Открылась дверь, и в кабинет вбежал бей Халиль. Лицо его было красным и потным, в глазах испуг. Он рывком подбежал к хану, запнулся за складку ковра и упал у ног Менгли-Гирея. Из рук бея выпал вместительный бархатный мешок и, глухо стукнув о ковер, развязался. Из мешка веером рассыпались крупные золотые монеты.

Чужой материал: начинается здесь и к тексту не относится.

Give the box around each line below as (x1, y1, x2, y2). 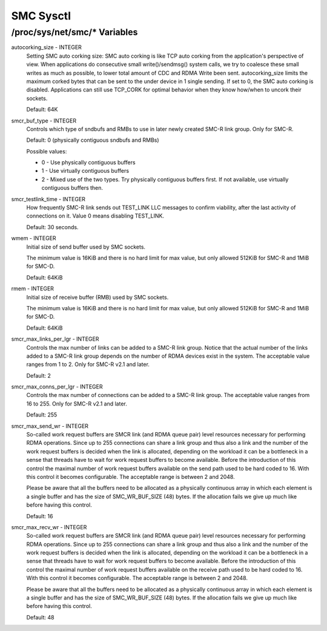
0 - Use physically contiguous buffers (41, 159, 136, 166)
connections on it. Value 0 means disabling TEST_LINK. (26, 212, 165, 219)
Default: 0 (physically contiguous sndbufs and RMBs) (26, 136, 160, 144)
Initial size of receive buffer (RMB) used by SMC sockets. (26, 293, 169, 301)
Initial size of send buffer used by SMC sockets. (26, 243, 145, 250)
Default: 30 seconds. (26, 223, 79, 230)
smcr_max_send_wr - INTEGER (11, 422, 89, 430)
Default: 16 (26, 512, 53, 519)
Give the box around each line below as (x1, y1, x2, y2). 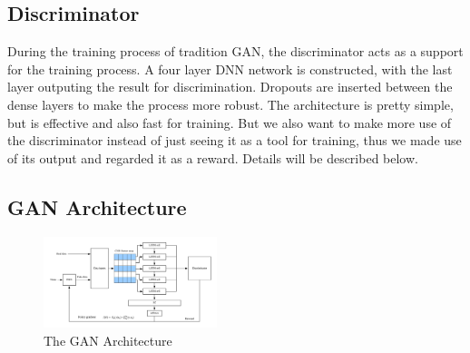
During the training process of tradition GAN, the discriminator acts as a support (7, 42, 464, 61)
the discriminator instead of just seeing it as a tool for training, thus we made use (7, 131, 462, 150)
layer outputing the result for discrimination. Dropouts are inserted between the (7, 77, 453, 96)
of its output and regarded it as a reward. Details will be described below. (7, 148, 418, 167)
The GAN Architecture (44, 330, 172, 349)
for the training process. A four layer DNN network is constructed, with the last (7, 59, 453, 78)
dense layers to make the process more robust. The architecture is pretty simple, (7, 94, 454, 113)
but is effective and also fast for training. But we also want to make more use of (7, 113, 452, 132)

— Прости меня, владыка, что я так поздно исполнил твою волю, — заговорил Халиль. — У меня не было при себе того мешка денег, которые ты повелел принести мне прошлый раз. Мой слуга только что привез золото из Карасу, и я тотчас же прилетел во дворец.
Хан смотрел на бея и не мог вымолвить ни слова. Впервые видел он, чтобы так унижался гордый Ширин. Золото, много золота лежало на ковре, и блеск его сковал уста жадного владыки. Грозная речь, только что приготовленная, вылетела из головы.

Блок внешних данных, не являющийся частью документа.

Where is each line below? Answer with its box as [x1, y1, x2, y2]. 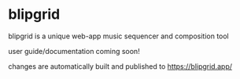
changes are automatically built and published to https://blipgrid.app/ [8, 61, 233, 71]
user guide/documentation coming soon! [8, 46, 140, 56]
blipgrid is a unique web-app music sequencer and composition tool [8, 31, 230, 41]
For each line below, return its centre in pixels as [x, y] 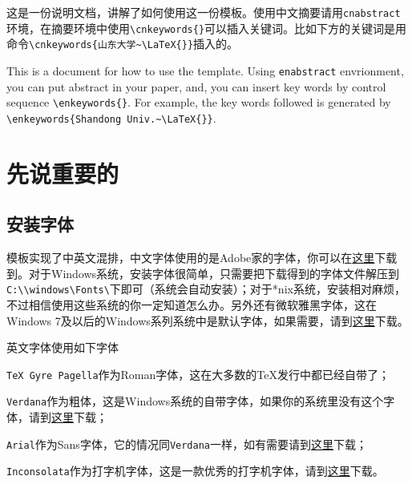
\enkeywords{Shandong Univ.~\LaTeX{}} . [111, 117]
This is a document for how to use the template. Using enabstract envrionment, [205, 70]
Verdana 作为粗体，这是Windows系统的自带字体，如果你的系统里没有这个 [195, 401]
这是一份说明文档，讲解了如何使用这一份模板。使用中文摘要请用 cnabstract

— Встань, бей, и собери деньги, — тихо произнес хан. — Моя память не подсказывает мне, о каком повелении ты говоришь. Разве у меня нет своей казны? Зачем же я буду выпрашивать золото у моих беев?
— Не далее, чем в прошлый раз, твои уста произнесли: «Успокойся, Халиль-бей. Приготовь мешок золота, и я помогу выручить твоего сына».
— А ты знаешь, что твой сын айдамах и его ждет смерть? Стоит ли он этих денег, есть ли расчет отцу выручать такого сына? Ты знаешь, что гласит яса?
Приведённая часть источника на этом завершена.